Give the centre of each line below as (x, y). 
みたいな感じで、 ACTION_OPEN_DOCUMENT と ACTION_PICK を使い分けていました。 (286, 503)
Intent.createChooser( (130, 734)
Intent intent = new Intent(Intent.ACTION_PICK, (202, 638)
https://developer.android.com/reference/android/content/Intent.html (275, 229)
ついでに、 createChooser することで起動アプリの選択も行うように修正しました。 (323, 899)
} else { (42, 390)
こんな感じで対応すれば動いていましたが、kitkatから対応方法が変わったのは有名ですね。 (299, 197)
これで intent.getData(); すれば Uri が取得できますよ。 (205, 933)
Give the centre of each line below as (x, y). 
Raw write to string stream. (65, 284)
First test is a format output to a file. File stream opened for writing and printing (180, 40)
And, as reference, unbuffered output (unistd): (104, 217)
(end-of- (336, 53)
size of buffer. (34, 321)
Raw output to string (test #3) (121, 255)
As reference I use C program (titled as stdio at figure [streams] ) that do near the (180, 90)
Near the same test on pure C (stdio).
* * *
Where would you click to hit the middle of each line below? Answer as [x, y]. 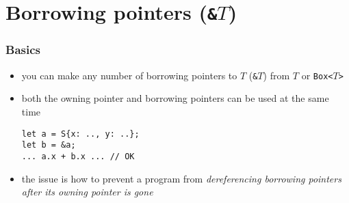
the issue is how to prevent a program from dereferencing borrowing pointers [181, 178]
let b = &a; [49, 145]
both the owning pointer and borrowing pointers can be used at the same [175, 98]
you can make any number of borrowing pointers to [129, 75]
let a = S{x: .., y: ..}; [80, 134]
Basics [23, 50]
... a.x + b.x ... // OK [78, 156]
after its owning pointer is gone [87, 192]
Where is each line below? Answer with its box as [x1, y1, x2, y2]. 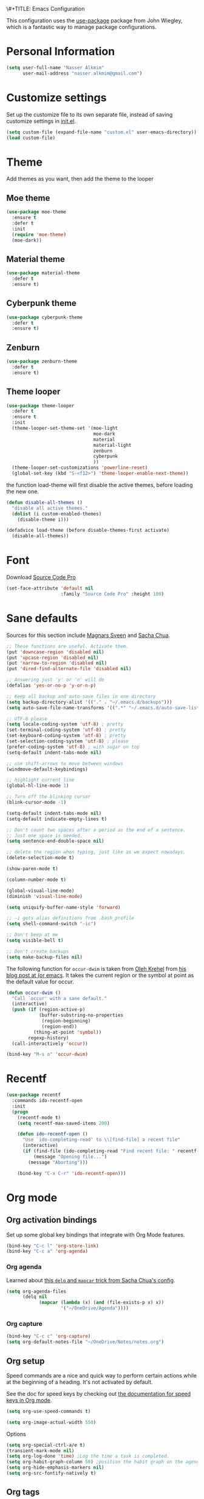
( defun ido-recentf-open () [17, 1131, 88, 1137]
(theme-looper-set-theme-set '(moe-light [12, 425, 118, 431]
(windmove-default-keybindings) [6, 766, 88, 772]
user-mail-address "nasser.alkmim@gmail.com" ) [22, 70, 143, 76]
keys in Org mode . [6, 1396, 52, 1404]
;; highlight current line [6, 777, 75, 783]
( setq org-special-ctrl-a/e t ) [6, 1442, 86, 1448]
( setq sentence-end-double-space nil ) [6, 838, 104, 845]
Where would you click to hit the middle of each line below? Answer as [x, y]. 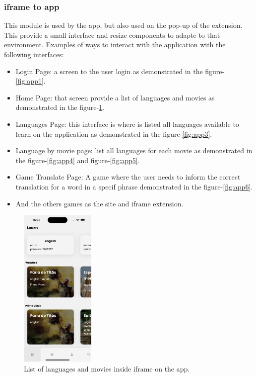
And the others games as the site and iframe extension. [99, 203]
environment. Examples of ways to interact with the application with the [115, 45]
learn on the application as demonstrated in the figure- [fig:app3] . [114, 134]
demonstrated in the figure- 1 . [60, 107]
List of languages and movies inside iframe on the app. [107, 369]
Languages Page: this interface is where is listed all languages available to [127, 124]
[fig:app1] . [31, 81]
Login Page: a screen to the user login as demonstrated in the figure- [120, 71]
--
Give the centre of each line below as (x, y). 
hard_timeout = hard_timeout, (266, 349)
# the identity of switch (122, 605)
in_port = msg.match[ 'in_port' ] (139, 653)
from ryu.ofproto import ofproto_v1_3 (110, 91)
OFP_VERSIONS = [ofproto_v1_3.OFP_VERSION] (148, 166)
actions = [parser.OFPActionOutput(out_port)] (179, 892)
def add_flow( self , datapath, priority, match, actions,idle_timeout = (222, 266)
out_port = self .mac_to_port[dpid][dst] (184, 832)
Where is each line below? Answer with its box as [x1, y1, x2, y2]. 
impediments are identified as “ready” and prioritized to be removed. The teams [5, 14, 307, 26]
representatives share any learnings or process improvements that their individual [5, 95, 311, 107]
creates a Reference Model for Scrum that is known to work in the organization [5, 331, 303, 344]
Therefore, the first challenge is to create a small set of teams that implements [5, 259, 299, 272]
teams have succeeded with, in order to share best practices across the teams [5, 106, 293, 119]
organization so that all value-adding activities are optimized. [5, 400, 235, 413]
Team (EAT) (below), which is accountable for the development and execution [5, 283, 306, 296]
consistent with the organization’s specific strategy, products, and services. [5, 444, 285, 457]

# What is required
Say the number of lines in the records above that include the string "self", and no more.

# Written answer
2